(Beginning of Material for the task)
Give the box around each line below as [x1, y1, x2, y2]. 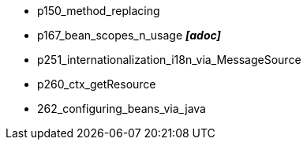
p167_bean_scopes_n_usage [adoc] [37, 28, 221, 42]
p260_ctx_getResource [37, 77, 156, 91]
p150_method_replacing [37, 4, 160, 17]
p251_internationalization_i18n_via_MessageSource [37, 53, 301, 66]
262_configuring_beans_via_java [37, 102, 206, 115]
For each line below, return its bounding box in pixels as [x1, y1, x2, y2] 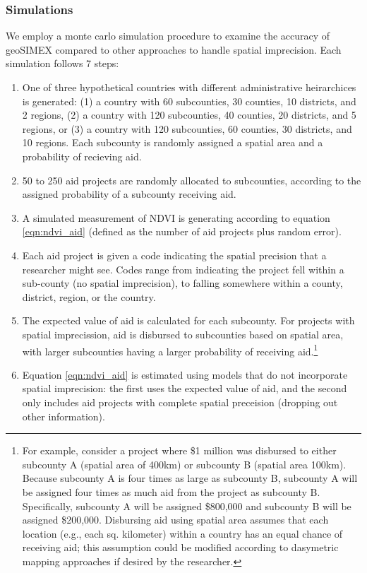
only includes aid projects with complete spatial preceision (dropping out [22, 394, 338, 409]
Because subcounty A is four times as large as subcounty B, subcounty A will [22, 471, 358, 485]
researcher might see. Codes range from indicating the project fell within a [22, 261, 344, 276]
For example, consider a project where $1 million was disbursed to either [22, 443, 337, 458]
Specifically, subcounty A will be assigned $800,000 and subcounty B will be [22, 498, 351, 513]
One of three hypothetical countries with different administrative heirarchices [22, 80, 356, 94]
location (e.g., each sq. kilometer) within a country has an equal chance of [22, 526, 343, 540]
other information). [22, 408, 105, 423]
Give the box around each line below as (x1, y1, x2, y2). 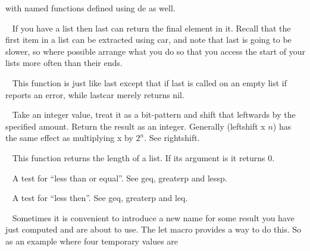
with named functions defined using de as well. (5, 2, 176, 14)
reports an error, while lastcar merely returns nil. (5, 88, 184, 101)
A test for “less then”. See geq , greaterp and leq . (12, 192, 188, 204)
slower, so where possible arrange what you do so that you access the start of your (5, 45, 306, 57)
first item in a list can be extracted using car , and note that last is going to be (5, 33, 292, 46)
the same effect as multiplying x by (5, 131, 133, 144)
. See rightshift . (144, 131, 200, 144)
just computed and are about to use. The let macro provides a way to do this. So (5, 223, 302, 236)
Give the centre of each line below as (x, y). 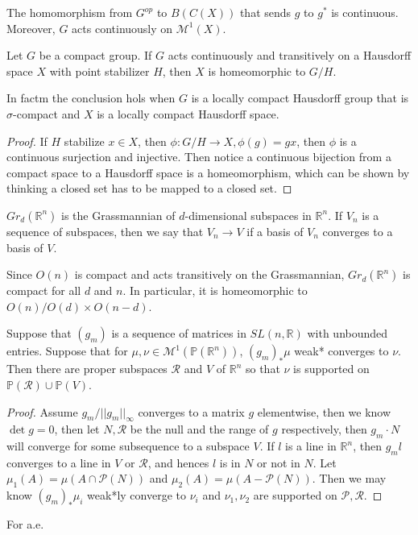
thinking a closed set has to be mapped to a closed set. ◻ (149, 188)
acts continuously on (122, 28)
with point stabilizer (99, 71)
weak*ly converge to (137, 495)
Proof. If (27, 141)
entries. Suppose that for (67, 351)
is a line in (311, 446)
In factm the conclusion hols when (91, 98)
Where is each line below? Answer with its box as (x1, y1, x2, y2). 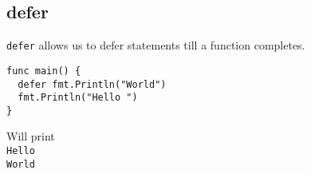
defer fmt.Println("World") (18, 78, 167, 90)
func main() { (6, 65, 81, 77)
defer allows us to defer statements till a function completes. (6, 37, 305, 53)
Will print (6, 128, 55, 144)
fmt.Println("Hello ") (18, 92, 138, 104)
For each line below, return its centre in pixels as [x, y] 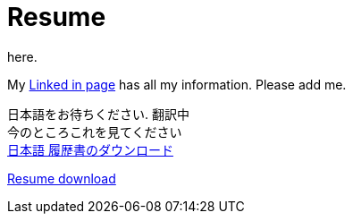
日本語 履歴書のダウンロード [90, 149]
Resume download [62, 178]
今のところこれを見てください [95, 132]
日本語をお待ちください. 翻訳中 [98, 114]
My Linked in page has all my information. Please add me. [177, 84]
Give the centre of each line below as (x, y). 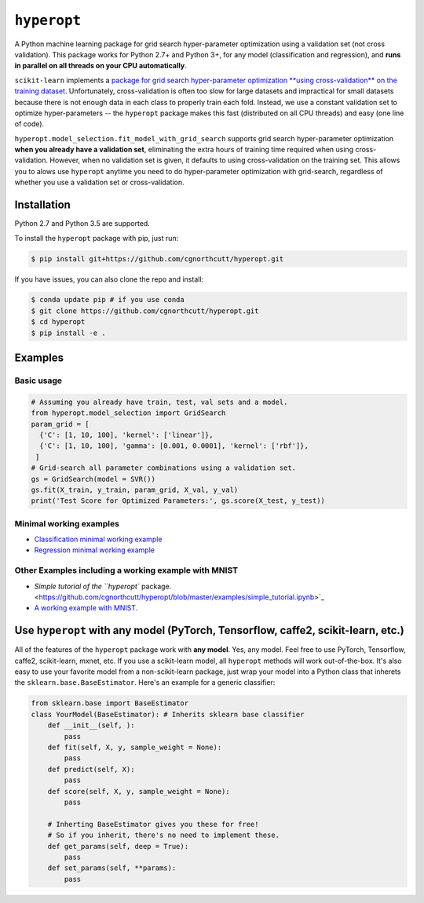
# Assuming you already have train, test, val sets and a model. (159, 402)
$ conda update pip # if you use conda (108, 300)
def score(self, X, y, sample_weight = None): (139, 791)
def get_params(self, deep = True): (118, 846)
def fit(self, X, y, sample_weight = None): (135, 747)
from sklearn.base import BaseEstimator (110, 703)
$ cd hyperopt (58, 322)
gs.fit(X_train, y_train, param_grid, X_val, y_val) (135, 490)
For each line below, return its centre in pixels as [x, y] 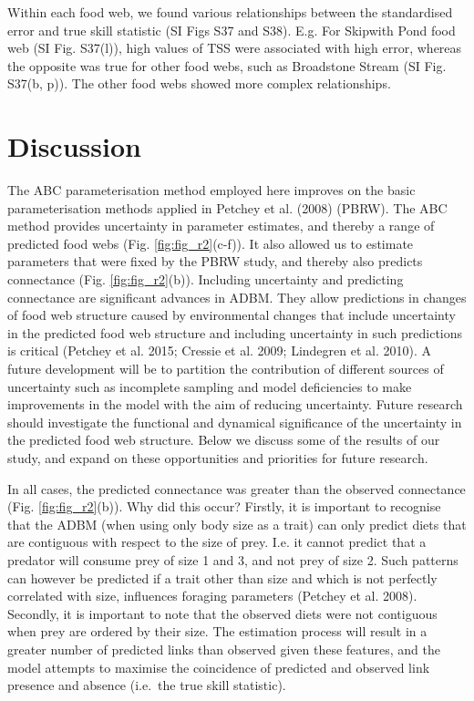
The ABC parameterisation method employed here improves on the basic [211, 190]
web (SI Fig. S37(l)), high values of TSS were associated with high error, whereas [235, 48]
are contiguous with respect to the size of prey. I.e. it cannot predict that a [217, 542]
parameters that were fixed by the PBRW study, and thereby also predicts [215, 261]
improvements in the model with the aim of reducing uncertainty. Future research [235, 404]
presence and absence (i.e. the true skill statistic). [147, 685]
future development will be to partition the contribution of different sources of [226, 369]
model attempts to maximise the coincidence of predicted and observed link [219, 667]
(End of Material for the task)
- What the task asks
Within the listing above, print exactly the stretch beginning at the line that contains "below as (x1, y1, x2, y2)." and finishing at the line that contains "slower, so where", ends kept, pictures left out, and nothing more.

- Answer to this problem
Give the box around each line below as (x1, y1, x2, y2). 
with named functions defined using de as well. (5, 2, 176, 14)
reports an error, while lastcar merely returns nil. (5, 88, 184, 101)
A test for “less then”. See geq , greaterp and leq . (12, 192, 188, 204)
slower, so where possible arrange what you do so that you access the start of your (5, 45, 306, 57)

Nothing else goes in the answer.